### What is expected
Look through the material below. Copy each line that contains the string "command".
::::::::::
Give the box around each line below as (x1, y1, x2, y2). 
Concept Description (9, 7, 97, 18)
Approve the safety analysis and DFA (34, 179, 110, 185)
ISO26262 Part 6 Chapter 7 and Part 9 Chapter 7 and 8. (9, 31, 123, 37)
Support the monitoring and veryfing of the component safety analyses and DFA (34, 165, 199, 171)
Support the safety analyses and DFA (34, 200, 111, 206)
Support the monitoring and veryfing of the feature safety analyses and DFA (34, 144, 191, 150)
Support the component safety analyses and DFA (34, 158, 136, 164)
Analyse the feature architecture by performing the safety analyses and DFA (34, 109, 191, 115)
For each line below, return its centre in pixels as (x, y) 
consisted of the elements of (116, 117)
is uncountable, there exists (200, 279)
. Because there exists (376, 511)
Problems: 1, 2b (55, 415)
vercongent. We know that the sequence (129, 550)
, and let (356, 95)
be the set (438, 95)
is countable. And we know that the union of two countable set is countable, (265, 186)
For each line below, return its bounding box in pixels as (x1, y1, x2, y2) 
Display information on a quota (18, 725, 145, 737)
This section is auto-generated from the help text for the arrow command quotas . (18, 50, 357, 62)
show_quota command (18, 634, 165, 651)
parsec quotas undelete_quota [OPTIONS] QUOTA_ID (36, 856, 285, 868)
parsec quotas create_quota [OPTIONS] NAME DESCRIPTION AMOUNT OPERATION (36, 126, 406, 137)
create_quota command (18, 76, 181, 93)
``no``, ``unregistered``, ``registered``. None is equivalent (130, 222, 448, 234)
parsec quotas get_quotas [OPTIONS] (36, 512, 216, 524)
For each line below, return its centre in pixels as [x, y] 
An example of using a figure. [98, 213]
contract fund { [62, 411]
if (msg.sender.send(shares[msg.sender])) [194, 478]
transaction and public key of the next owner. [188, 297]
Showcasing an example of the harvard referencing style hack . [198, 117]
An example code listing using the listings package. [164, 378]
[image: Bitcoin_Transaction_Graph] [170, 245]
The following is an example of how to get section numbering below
::::::::::
### Solved problem
This section is auto-generated from the help text for the arrow command quotas . (18, 50, 357, 62)
show_quota command (18, 634, 165, 651)
create_quota command (18, 76, 181, 93)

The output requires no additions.